# Kohler SV540 Timing



## RKDOC (Jun 20, 2006)

A man brought me a Kohler SV540-0016 Serial 3627615493. He purchased a new short block from Sears. Had installed the engine but could not get it to start. I checked for spark, fuel to the cylinder (plug wet after cranking) verified fuel pump was working. Checked after fire solenoid, checked magneto gap, checked valve lash. Engine cranks good but will not start.

When I was checking the valves I noticed that the flywheel magnet was 180 degrees from the magneto at TDC. Should not the magnet be close to the coil at TDC? I asked the man if he had installed the flywheel with the key in the key way. He said yes. I put the engine back at TDC (on both strokes) and the piston is near the bottom of the stroke.

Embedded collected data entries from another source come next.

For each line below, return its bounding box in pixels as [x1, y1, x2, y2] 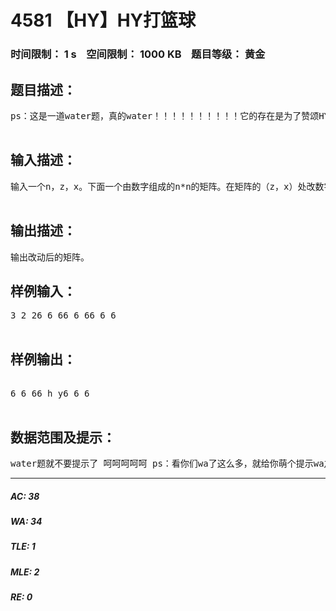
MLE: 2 [10, 566, 40, 578]
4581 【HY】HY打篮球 [10, 9, 197, 32]
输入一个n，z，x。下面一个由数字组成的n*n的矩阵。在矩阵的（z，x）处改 [10, 181, 316, 192]
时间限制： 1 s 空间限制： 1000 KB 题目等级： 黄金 [10, 47, 266, 61]
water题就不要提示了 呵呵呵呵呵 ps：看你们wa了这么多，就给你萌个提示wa [10, 457, 325, 469]
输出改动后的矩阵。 [10, 251, 90, 263]
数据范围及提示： [10, 429, 116, 446]
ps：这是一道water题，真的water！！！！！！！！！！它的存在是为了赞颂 [10, 110, 320, 121]
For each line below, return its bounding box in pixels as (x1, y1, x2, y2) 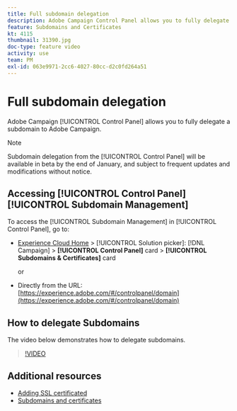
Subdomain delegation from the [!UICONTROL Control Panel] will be (7, 152, 206, 160)
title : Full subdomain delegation (7, 10, 110, 18)
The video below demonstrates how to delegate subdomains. (7, 336, 186, 344)
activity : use (7, 50, 50, 57)
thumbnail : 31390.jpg (7, 37, 71, 44)
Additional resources (7, 370, 102, 382)
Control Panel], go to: (7, 225, 69, 234)
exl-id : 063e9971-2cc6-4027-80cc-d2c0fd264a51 (7, 63, 147, 70)
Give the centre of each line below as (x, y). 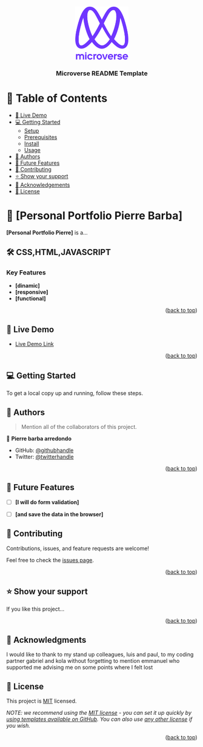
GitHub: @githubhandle (44, 450)
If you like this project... (35, 609)
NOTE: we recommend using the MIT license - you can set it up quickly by (99, 713)
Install (32, 144)
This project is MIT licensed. (42, 701)
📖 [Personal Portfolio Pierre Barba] (95, 216)
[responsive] (32, 292)
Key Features (26, 273)
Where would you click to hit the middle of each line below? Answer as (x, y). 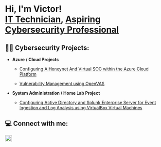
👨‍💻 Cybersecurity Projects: (47, 48)
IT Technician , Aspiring (53, 19)
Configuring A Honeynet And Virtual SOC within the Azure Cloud (84, 69)
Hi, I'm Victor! (34, 9)
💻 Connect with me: (36, 124)
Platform (28, 74)
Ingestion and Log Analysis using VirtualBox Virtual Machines (81, 108)
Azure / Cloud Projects (36, 59)
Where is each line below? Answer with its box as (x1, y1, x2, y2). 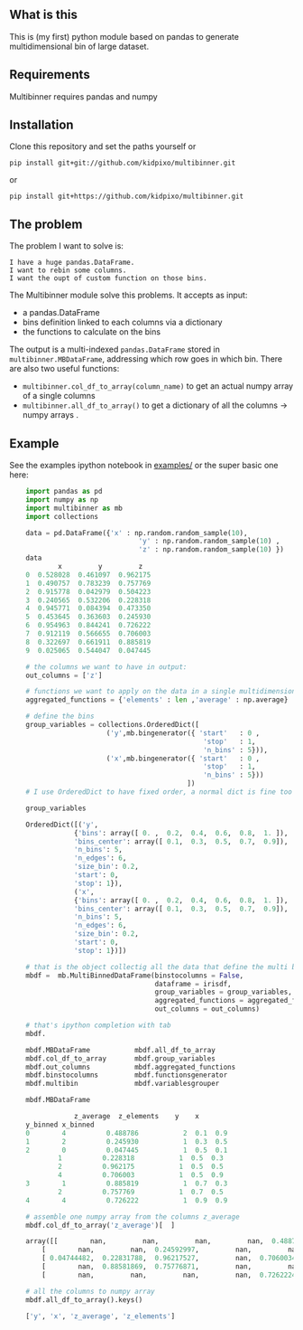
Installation (9, 118, 74, 133)
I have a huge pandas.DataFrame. (9, 258, 135, 268)
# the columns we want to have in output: (25, 662, 188, 672)
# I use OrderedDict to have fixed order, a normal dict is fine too (25, 788, 293, 797)
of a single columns (22, 391, 96, 401)
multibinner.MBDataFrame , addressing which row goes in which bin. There (9, 354, 283, 364)
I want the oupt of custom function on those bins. (9, 274, 207, 283)
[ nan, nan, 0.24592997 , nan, (41, 1245, 252, 1255)
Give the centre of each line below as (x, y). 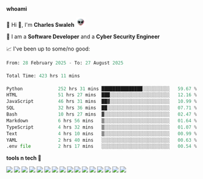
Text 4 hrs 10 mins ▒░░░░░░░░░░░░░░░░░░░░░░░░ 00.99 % (102, 133)
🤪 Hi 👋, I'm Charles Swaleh (40, 25)
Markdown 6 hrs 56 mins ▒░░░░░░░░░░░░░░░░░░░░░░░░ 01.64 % (102, 121)
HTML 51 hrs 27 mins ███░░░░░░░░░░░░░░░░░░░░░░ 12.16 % (102, 95)
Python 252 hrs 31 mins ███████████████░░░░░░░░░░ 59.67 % (102, 89)
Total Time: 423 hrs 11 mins (43, 75)
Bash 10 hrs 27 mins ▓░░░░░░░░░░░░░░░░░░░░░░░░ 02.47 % (102, 114)
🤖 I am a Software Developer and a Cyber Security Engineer (83, 37)
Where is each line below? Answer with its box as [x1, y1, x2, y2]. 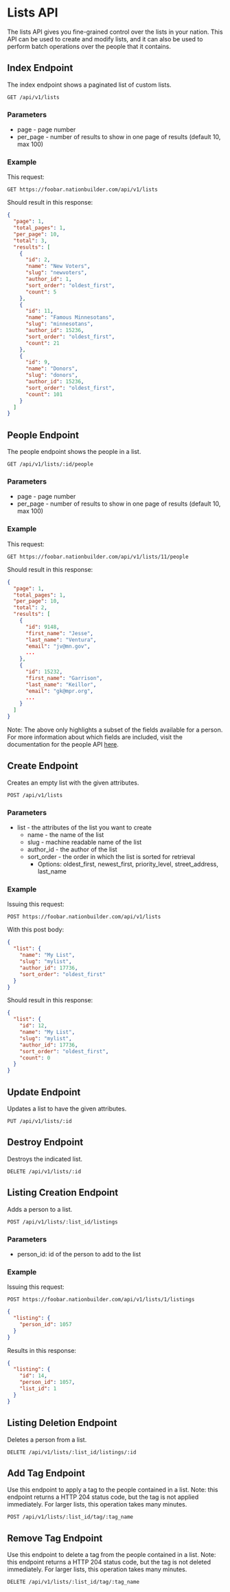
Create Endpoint [7, 760, 79, 772]
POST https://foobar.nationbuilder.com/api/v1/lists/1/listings [7, 1296, 195, 1303]
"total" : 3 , [13, 237, 48, 244]
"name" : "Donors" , [25, 365, 78, 373]
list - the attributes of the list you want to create [16, 823, 152, 831]
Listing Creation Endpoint [7, 1187, 119, 1199]
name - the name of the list [27, 831, 104, 839]
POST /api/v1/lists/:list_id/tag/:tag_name [7, 1513, 134, 1520]
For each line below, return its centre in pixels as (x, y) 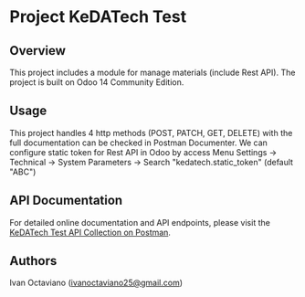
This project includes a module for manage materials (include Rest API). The (152, 72)
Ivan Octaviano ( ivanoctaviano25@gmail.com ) (96, 283)
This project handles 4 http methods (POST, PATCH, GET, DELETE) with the (151, 133)
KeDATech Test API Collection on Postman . (90, 232)
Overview (38, 51)
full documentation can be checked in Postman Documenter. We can (138, 143)
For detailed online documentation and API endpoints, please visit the (140, 222)
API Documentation (66, 201)
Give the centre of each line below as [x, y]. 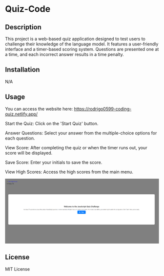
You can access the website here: [39, 109]
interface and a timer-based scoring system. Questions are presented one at [82, 49]
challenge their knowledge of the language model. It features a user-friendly [82, 44]
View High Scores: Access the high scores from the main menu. [69, 172]
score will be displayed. [29, 153]
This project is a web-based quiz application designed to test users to [75, 39]
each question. [20, 138]
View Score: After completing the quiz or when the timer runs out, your [76, 147]
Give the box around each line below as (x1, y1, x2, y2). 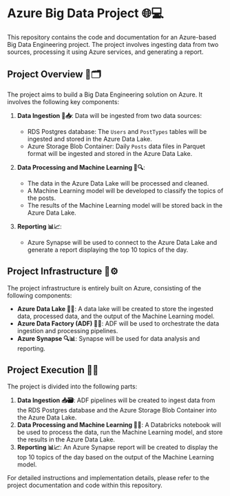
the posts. (27, 194, 56, 202)
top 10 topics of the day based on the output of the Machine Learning (17, 453, 215, 462)
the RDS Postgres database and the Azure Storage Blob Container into (17, 406, 217, 415)
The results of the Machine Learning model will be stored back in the (27, 201, 222, 209)
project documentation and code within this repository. (7, 481, 163, 490)
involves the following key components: (7, 97, 119, 106)
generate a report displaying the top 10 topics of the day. (27, 246, 189, 254)
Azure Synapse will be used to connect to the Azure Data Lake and (27, 238, 218, 246)
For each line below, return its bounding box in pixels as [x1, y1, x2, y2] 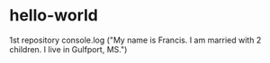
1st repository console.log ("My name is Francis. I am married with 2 [9, 35, 262, 45]
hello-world [9, 5, 99, 26]
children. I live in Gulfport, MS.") [9, 43, 128, 54]
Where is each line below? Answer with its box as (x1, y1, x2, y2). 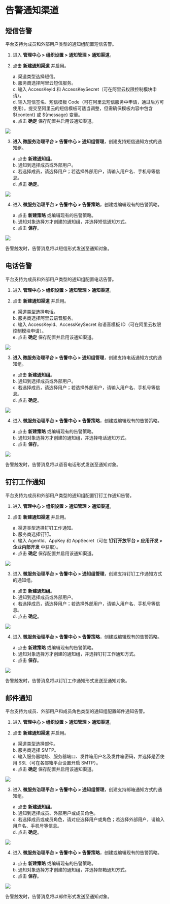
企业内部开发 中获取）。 (12, 543, 61, 550)
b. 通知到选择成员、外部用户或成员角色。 (12, 810, 98, 816)
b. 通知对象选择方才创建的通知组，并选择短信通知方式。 (12, 218, 129, 225)
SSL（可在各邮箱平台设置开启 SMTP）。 (18, 760, 101, 766)
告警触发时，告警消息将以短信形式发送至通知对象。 (5, 245, 112, 251)
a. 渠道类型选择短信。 (12, 73, 58, 79)
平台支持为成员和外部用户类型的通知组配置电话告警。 (5, 276, 117, 282)
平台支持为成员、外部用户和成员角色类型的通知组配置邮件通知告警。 (5, 708, 148, 715)

Someone please help me if my thinking is wrong, but it seems to me that someone at the factory did not align the timing marks when assembling the engine. Any thoughts, comments, or help on this will be greatly appreciated.


----------



## 30yearTech (Sep 14, 2006)

Take the flywheel back off and check the key. If the customer did not torque the flywheel good, he could have sheared the key when he first tried to start it. You are correct the flywheel magnets should be close to the mag when the piston is near TDC or slightly before TDC.


----------



## RKDOC (Jun 20, 2006)

Thanks 30 year. I needed that confirmation.


----------



## 30yearTech (Sep 14, 2006)

RKDOC said:


> Thanks 30 year. I needed that confirmation.


Well..... Did you get it figured out??? Hope it was just a sheared key.


----------



## RKDOC (Jun 20, 2006)

Key was not sheared. Sears wanted the old one back and are sending a new one out. I won't be tearing into this one to actually see. I am sure though that the gears were not aligned properly. 
Thanks for the help.


----------